CRIMINAL. AÇÃO PENAL. DENÚNCIA. ADMISSIBILIDADE. POSSÍVEL FRAUDE À LICITAÇÃO. DISPENSA DE PROCEDIMENTO LICITATÓRIO NECESSÁRIO À CONTRATAÇÃO DE SERVIÇO DE PUBLICIDADE. MATERIALIDADE COMPROVADA. ASPECTOS DE FUNDO, LEVANTADOS NAS RESPOSTAS, QUE NÃO PODEM SER EXAMINADOS. NECESSIDADE DE INSTRUÇÃO PROCESSUAL. INÉPCIA DA DENÚNCIA NÃO VERIFICADA. CLASSIFICAÇÃO QUE NÃO TEM ESPECIAL RELEVO. IMPROCEDÊNCIA DA ACUSAÇÃO, NA FORMA DE JULGAMENTO ANTECIPADO DA LIDE, INOCORRENTE. EVENTUAL DÚVIDA QUE BENEFICIA A ACUSAÇÃO, NESTA FASE PROCESSUAL. TEMAS A SEREM ESCLARECIDOS QUE NÃO ENSEJAM A PRONTA DECLARAÇÃO DE IMPROCEDÊNCIA. "VISTO". IMPROPRIEDADE DE UM JUÍZO PRÉVIO SOBRE SEU CONTEÚDO E VALIDADE. MOMENTO IMPRÓPRIO PARA O EXAME DA CULPABILIDADE OU EXCLUSÃO DE CRIMINALIDADE. SUFICIENTES INDÍCIOS DE AUTORIA EVIDENCIADOS. AÇÃO PENAL PROPOSTA DEVIDO AO FORO ESPECIAL DE MEMBRO DE TRIBUNAL DE CONTAS ESTADUAL E EX-GOVERNADOR. DENÚNCIA RECEBIDA.

I. Feito instaurado para a apuração de possíveis irregularidades na contratação de empresa de publicidade, pelo Governo de Rondônia, a fim de promover campanha de aumento de arrecadação, através do controle da expedição de notas fiscais.

II. Evidencia-se a devida comprovação da materialidade, se sobressai, em princípio, a prática de possível dispensa irregular de procedimento licitatório, assim como a inobservância, em tese, às formalidades legais a ele pertinentes, com base em documentos convergentes e em harmonia com o contexto dos fatos noticiados.

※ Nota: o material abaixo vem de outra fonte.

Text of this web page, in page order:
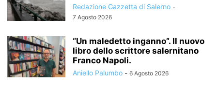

III. Não se pode proceder à análise dos aspectos de fundo levantados nas respostas escritas, concernentes ao próprio mérito da causa penal, pois os mesmos deverão ser examinados no momento processual adequado, com a realização da indispensável instrução criminal contraditória.

IV. Não há inépcia da denúncia, se as condutas delituosas encontram-se satisfatoriamente descritas na peça acusatória e se esta se mostra formalmente idônea, contendo a exposição do fato criminoso, com suas circunstâncias, a qualificação dos acusados e a classificação do crime.

V. A classificação feita na inicial não tem especial relevo, em função do que dispõe o art. 383 do CPP.

VI. Rejeitando-se as alegações concernentes à regularidade formal da peça pórtica, passa-se ao exame sobre se seria o caso de eventual conclusão sobre a improcedência da acusação, na forma do julgamento antecipado da lide.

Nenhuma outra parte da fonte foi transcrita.